I have a dataframe: df1, B column values are list in a list
df1 = pd.DataFrame({'A': ['aa', 'bb'],
'B': [[[1,'cc'],[2,'aa']],[[3,'dd'],[4,'bb']]],
'ADDED': [10, 20]})
and dataframe: df2
df2 = pd.DataFrame({'id': [1, 2, 3, 4],
'number': [55, 66, 77, 88]})
I am trying to do string matching on column A and B
df3 = pd.DataFrame()
for i,val in enumerate(df1['A'].values):
for val2 in df1['B'][i]:
score = fuzz.partial_ratio(val, val2)
if score > 99:
df3 = df3.append(df2.loc[df2['id'] == val2[0], 'number'])

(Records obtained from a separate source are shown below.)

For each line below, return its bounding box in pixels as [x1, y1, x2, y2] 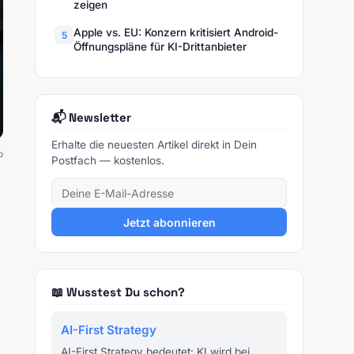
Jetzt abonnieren [122, 215, 216, 229]
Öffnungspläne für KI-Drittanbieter [73, 40, 247, 54]
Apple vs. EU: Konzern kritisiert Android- [73, 26, 278, 40]
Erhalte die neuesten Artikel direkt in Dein [51, 138, 257, 151]
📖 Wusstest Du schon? [51, 284, 185, 300]
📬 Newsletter [51, 110, 131, 125]
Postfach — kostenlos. [51, 154, 164, 167]
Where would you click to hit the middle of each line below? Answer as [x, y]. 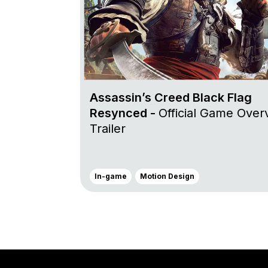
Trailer [108, 129]
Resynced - [124, 113]
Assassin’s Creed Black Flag [171, 98]
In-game [111, 176]
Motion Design [167, 176]

My result looks like this:
df3 = pd.DataFrame({'1': [66, 'NaN'], '3': ['NaN', 66]}, index=['number', 'number'])
Is there anyway to do this in an efficient way and the result would look like this: (added additional column from df1)

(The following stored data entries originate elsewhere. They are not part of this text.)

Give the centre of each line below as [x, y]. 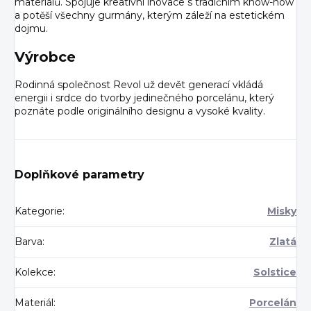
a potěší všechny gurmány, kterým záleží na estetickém [150, 15]
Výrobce [45, 57]
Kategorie [39, 211]
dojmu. [31, 28]
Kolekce [34, 272]
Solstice [275, 272]
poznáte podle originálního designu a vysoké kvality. [140, 111]
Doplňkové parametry [79, 174]

df4 = pd.DataFrame({'number': [66, 88], 'ADDED': [10, 20]})
CodePudding user response:
Using explode will allow you to look at each sub list without iteration over it. Then you can use the fuzzy match to filter the df1 and use join which defaults to joining on index to get your results.
from fuzzywuzzy import fuzz
df1 = pd.DataFrame({'A': ['aa', 'bb'],
'B': [[[1,'cc'],[2,'aa']],[[3,'dd'],[4,'bb']]],
'ADDED': [10, 20]})
df2 = pd.DataFrame({'id': [1, 2, 3,4], 'number': [55, 66, 77, 88]})
df1 = df1.explode('B')
# Rowwise fuzzy match
df1 = df1[df1.apply(lambda x: fuzz.partial_ratio(x['A'], x['B'][1]) > 99, axis=1)]

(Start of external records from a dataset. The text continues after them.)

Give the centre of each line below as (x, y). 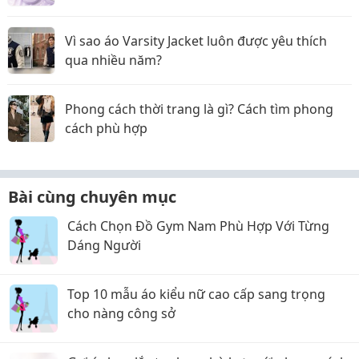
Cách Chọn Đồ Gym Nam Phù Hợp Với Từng (198, 226)
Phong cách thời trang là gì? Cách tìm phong (199, 109)
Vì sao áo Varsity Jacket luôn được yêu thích (196, 41)
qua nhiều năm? (113, 60)
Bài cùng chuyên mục (92, 197)
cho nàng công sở (121, 313)
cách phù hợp (106, 128)
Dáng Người (104, 245)

df2[['number']].join(df1[['ADDED']], how='inner')
Output
number ADDED
0 55 10
1 66 20
CodePudding user response:
I think this code will work for me:
df1 = pd.DataFrame({'A': ['aa', 'bb'],
'B': [[[1,'cc'],[2,'aa']],[[3,'dd'],[4,'bb']]],
'ADDED': [10, 20]})
df2 = pd.DataFrame({'id': [1, 2, 3, 4], 'number': [55, 66, 77, 88]})
df1 = df1.explode('B')
df1 = df1[df1.apply(lambda x: fuzz.partial_ratio(x['A'], x['B'][1]) > 99,
axis=1)]
df1['number'] = df1['B'].apply(lambda x: df2.loc[df2['id']==x[0],
'number'].values[0])
Output:
df1
A B ADDED number
0 aa [2, aa] 10 66
1 bb [4, bb] 20 88
Thank you, Chris.